Regarding this cup, the Baal HaTanya states in his Shulchan Aruch: “It is customary in these countries to pour an additional cup — one more than for those seated. This cup is called kos shel Eliyahu.”1
What is the reason for this additional cup, and why is it so named? There is a difference of opinion in the Gemara 2 regarding the necessity of pouring a fifth cup of wine. Since this matter was not clearly adjudicated, there are those who say3 that a fifth cup is placed on the table. This cup, they say, is called kos shel Eliyahu, because, just as Eliyahu will clarify all doubtful Halachic matters, he will clarify the ruling about this cup as well.
However, from Chok Ya’akov4 and the Shulchan Aruch HaRav5 , it is clear that the fifth cup and kos shel Eliyahu are two distinct entities, each involving different rulings as to whether it need be poured at all, whether the wine may be drunk, and whether it is poured for each individual in attendance, or only once for all those assembled.
The question thus remains: What is the reason for the custom — not mentioned at all in Gemara or the Rishonim — of placing an extra cup of wine on the table, a cup which is not drunk, and calling it kos shel Eliyahu?
The very fact that kos shel Eliyahu is merely placed on the table and not consumed indicates that it is bound up with a level of Divine service loftier than man’s drinking of wine. This is so, for kos shel Eliyahu is bound up with the final Redemption, something that transcends man’s service.
The fact that kos shel Eliyahu and the ultimate Redemption are intimately linked is to be deduced from the fact that the Baal HaTanya relates the custom of kos shel Eliyahu after first stating:
“In some places, it is the custom on the [first] night of Pesach to leave the bedroom doors unlocked, for it is a propitious night for the Jewish people unto all generations that they then be redeemed from this exile.
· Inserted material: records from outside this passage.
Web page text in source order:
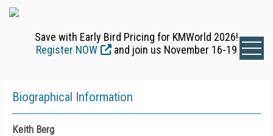
Save with Early Bird Pricing for KMWorld 2026!
Register NOW
and join us November 16-19
Biographical Information
Keith Berg
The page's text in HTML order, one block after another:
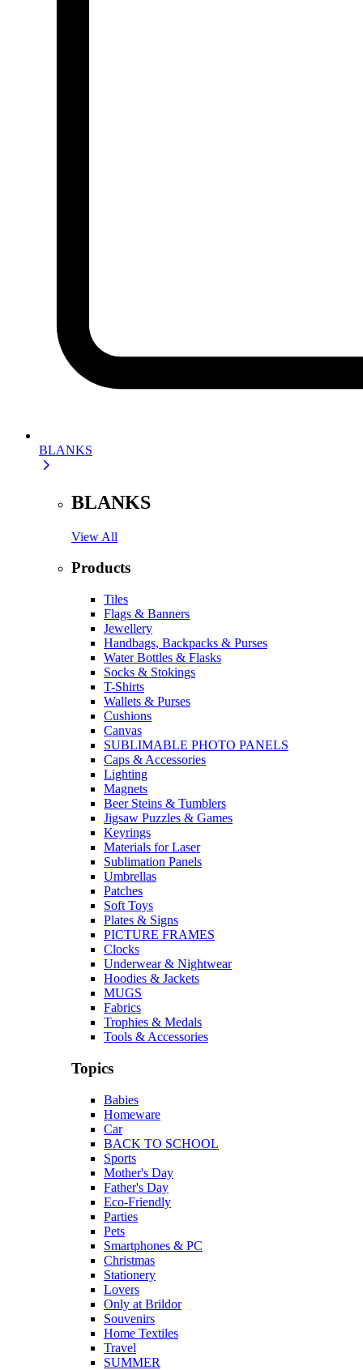
BLANKS
BLANKS
View All
Products
Tiles
Flags & Banners
Jewellery
Handbags, Backpacks & Purses
Water Bottles & Flasks
Socks & Stokings
T-Shirts
Wallets & Purses
Cushions
Canvas
SUBLIMABLE PHOTO PANELS
Caps & Accessories
Lighting
Magnets
Beer Steins & Tumblers
Jigsaw Puzzles & Games
Keyrings
Materials for Laser
Sublimation Panels
Umbrellas
Patches
Soft Toys
Plates & Signs
PICTURE FRAMES
Clocks
Underwear & Nightwear
Hoodies & Jackets
MUGS
Fabrics
Trophies & Medals
Tools & Accessories
Topics
Babies
Homeware
Car
BACK TO SCHOOL
Sports
Mother's Day
Father's Day
Eco-Friendly
Parties
Pets
Smartphones & PC
Christmas
Stationery
Lovers
Only at Brildor
Souvenirs
Home Textiles
Travel
SUMMER
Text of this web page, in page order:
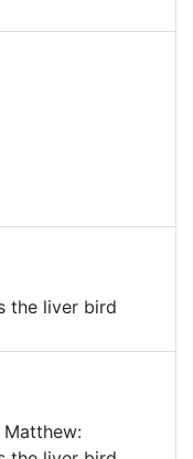
the liver bird
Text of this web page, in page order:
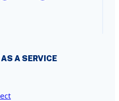
A SERVICE
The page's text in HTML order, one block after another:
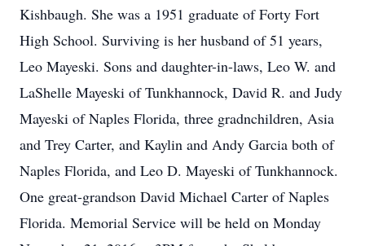
Kishbaugh. She was a 1951 graduate of Forty Fort
High School. Surviving is her husband of 51 years,
Leo Mayeski. Sons and daughter-in-laws, Leo W. and
LaShelle Mayeski of Tunkhannock, David R. and Judy
Mayeski of Naples Florida, three gradnchildren, Asia
and Trey Carter, and Kaylin and Andy Garcia both of
Naples Florida, and Leo D. Mayeski of Tunkhannock.
One great-grandson David Michael Carter of Naples
Florida. Memorial Service will be held on Monday
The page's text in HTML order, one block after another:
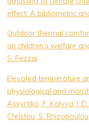
effect: A bibliometric
Outdoor thermal
on children’s welfare
S. Fezzai
Elevated temperature
physiological and
Assyrtiko, F. Kolyva, I.
Christou, S. Rhizopoulou
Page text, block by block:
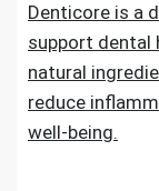
Denticore is a
support dental
natural
reduce
well-being.
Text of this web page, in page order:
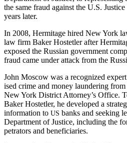
the same fraud against the U.S.
years later.
In 2008, Her­mitage hired New York
law firm Bak­er Hostetler after
exposed the Russ­ian gov­ern­ment
fraud came under attack from the
John Moscow was a rec­og­nized
ised crime and mon­ey laun­der­ing
New York Dis­trict Attorney’s Office.
Bak­er Hostetler, he devel­oped a
infor­ma­tion to US banks and seek­ing
Depart­ment of Jus­tice, includ­ing the
pe­tra­tors and beneficiaries.
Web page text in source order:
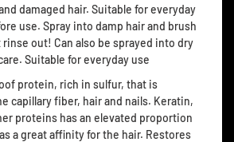
damaged hair. Suitable for everyday
use. Spray into damp hair and brush
out! Can also be sprayed into dry
Suitable for everyday use
protein, rich in sulfur, that is
capillary fiber, hair and nails. Keratin,
proteins has an elevated proportion
a great affinity for the hair. Restores
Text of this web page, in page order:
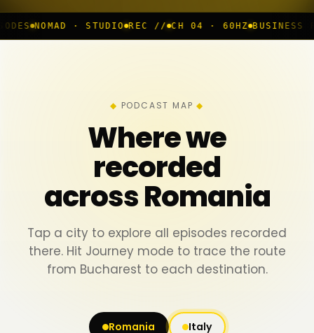
· STUDIO REC // CH 04 · 60HZ BUSINESS ROOM ◆ LIVE
PODCAST MAP
Where we
recorded
across Romania
Tap a city to explore all episodes recorded
there. Hit Journey mode to trace the route
from Bucharest to each destination.
Romania Italy
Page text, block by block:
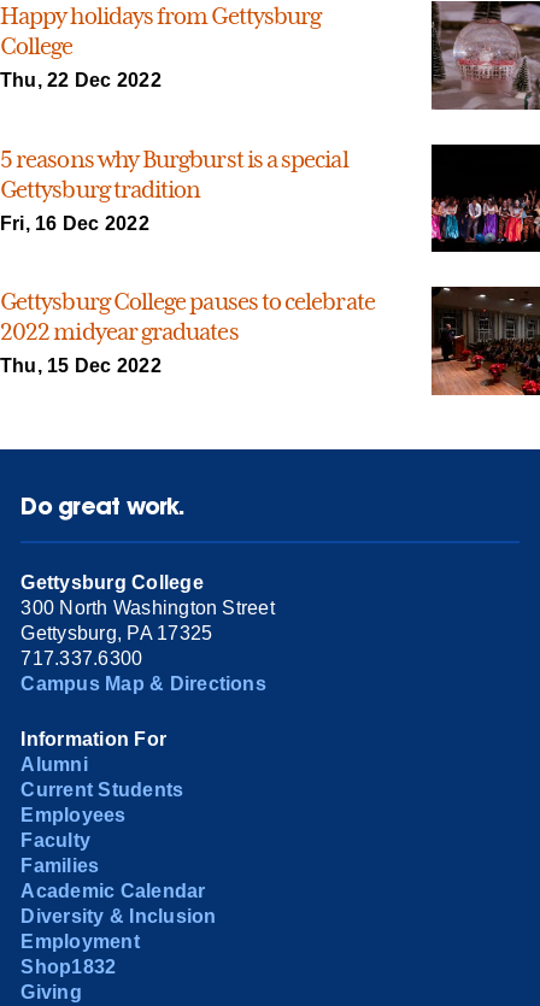
Happy holidays from Gettysburg
College
Thu, 22 Dec 2022
5 reasons why Burgburst is a special
Gettysburg tradition
Fri, 16 Dec 2022
Gettysburg College pauses to celebrate
2022 midyear graduates
Thu, 15 Dec 2022
Do great work.
Gettysburg College
300 North Washington Street
Gettysburg, PA 17325
717.337.6300
Campus Map & Directions
Information For
Alumni
Current Students
Employees
Faculty
Families
Academic Calendar
Diversity & Inclusion
Employment
Shop1832
Giving

“For if Eliyahu (the individual who brings the tidings of Redemption) comes, he will find an open door, and we will go out and greet him speedily. We firmly believe this, and in believing so, there is great reward.”
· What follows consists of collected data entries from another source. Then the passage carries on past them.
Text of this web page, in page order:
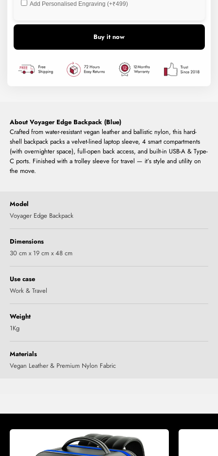
Add Personalised Engraving (+₹499)
Buy it now
About Voyager Edge Backpack (Blue)
Crafted from water-resistant vegan leather and ballistic nylon, this hard-
shell backpack packs a velvet-lined laptop sleeve, 4 smart compartments
(with overnighter space), full-open back access, and built-in USB-A & Type-
C ports. Finished with a trolley sleeve for travel — it’s style and utility on
the move.
Model
Voyager Edge Backpack
Dimensions
30 cm x 19 cm x 48 cm
Use case
Work & Travel
Weight
1Kg
Materials
Vegan Leather & Premium Nylon Fabric
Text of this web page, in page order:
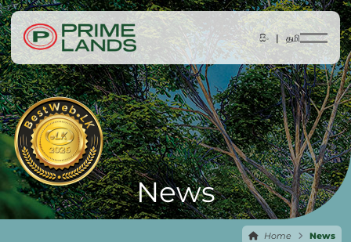
සිං |தமி
News
Home News
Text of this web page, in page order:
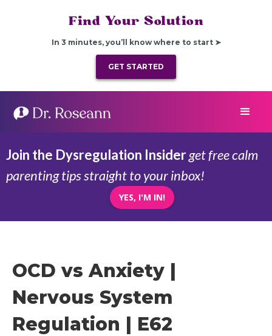
Find Your Solution
In 3 minutes, you’ll know where to start ➤
GET STARTED
Join the Dysregulation Insiderget free calm
parenting tips straight to your inbox!
YES, I'M IN!
OCD vs Anxiety |
Nervous System
Regulation | E62
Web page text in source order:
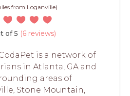
from Loganville)
of 5 (6 reviews)
is a network of
in Atlanta, GA and
areas of
Stone Mountain,
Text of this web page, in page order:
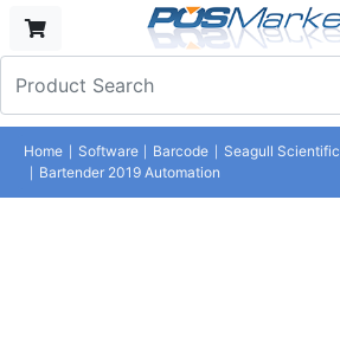
Home Software Barcode
Seagull Scientific
Bartender 2019 Automation
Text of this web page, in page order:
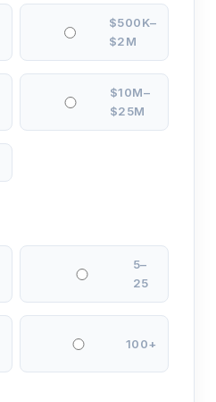
$500K–
$2M
$10M–
$25M
5–
25
100+
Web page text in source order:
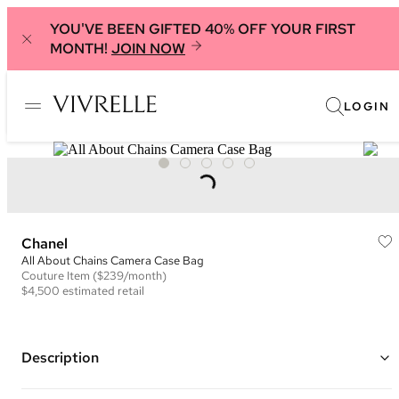
YOU'VE BEEN GIFTED 40% OFF YOUR FIRST
MONTH! JOIN NOW
LOGIN
Chanel
All About Chains Camera Case Bag
Couture Item ($239/month)
$4,500 estimated retail
Description
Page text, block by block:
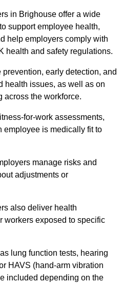
in Brighouse offer a wide
support employee health,
help employers comply with
health and safety regulations.
early detection, and
health issues, as well as on
across the workforce.
for-work assessments,
employee is medically fit to
manage risks and
adjustments or
also deliver health
workers exposed to specific
lung function tests, hearing
HAVS (hand-arm vibration
included depending on the
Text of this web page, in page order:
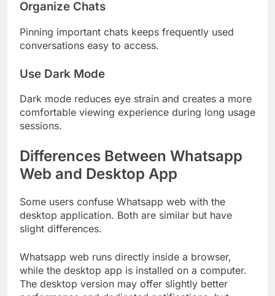
Organize Chats
Pinning important chats keeps frequently used
conversations easy to access.
Use Dark Mode
Dark mode reduces eye strain and creates a more
comfortable viewing experience during long usage
sessions.
Differences Between Whatsapp
Web and Desktop App
Some users confuse Whatsapp web with the
desktop application. Both are similar but have
slight differences.
Whatsapp web runs directly inside a browser,
while the desktop app is installed on a computer.
The desktop version may offer slightly better
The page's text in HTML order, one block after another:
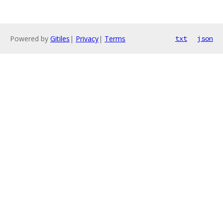
Powered by Gitiles | Privacy| Terms txt json
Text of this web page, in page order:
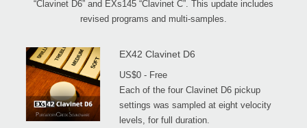
“Clavinet D6” and EXs145 “Clavinet C”. This update includes
revised programs and multi-samples.
EX42 Clavinet D6
US$0 - Free
Each of the four Clavinet D6 pickup
settings was sampled at eight velocity
levels, for full duration.

The Baal HaTanya then goes on to state: “And it is customary in these countries to pour… kos shel Eliyahu.” Clearly then, the kos shel Eliyahu is bound up to the Jews’ faith in the coming Redemption.
This belief is to be found within all Jews, for all are “believers and children of believers.” And this is so, notwithstanding the individual’s revealed level of service. For every Jew intrinsically believes in and awaits the coming of Moshiach — this belief and anticipation being a Divine command both in the written and oral Torah.6 Moreover, these feelings grow ever stronger as we move closer to the Redemption.
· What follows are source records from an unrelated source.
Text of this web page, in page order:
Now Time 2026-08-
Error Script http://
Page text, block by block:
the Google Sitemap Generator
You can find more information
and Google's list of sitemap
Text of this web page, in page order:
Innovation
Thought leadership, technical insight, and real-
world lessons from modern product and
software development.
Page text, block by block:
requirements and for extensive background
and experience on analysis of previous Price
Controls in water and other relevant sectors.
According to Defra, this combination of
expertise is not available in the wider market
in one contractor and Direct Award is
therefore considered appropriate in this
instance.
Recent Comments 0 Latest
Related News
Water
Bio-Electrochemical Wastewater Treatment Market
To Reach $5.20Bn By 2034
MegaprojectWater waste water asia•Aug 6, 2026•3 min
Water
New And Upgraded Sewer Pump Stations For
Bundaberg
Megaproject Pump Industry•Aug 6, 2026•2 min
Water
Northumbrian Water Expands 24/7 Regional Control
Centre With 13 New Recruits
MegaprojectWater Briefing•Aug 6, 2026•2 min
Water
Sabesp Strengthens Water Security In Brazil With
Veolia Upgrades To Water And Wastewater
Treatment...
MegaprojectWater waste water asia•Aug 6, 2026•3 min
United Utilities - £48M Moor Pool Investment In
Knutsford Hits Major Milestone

This is why it is specifically in these later generations, when the time for the final Redemption draws closer and the passionate longing for its coming grows stronger, that the custom of pouring a kos shel Eliyahu has become widespread.
Also, the expression “to pour an additional cup — one more than for those seated,” alludes to the fact that Eliyahu HaNavi becomes one of those who are seated at the Seder table.
For the belief of the Jewish people on this night — the night when Gd revealed Himself in His full glory, and which finds physical expression in the cup and the wine — is in itself sufficient to unite Eliyahu with the partakers of the Seder, to the degree that the prophet himself becomes a participant.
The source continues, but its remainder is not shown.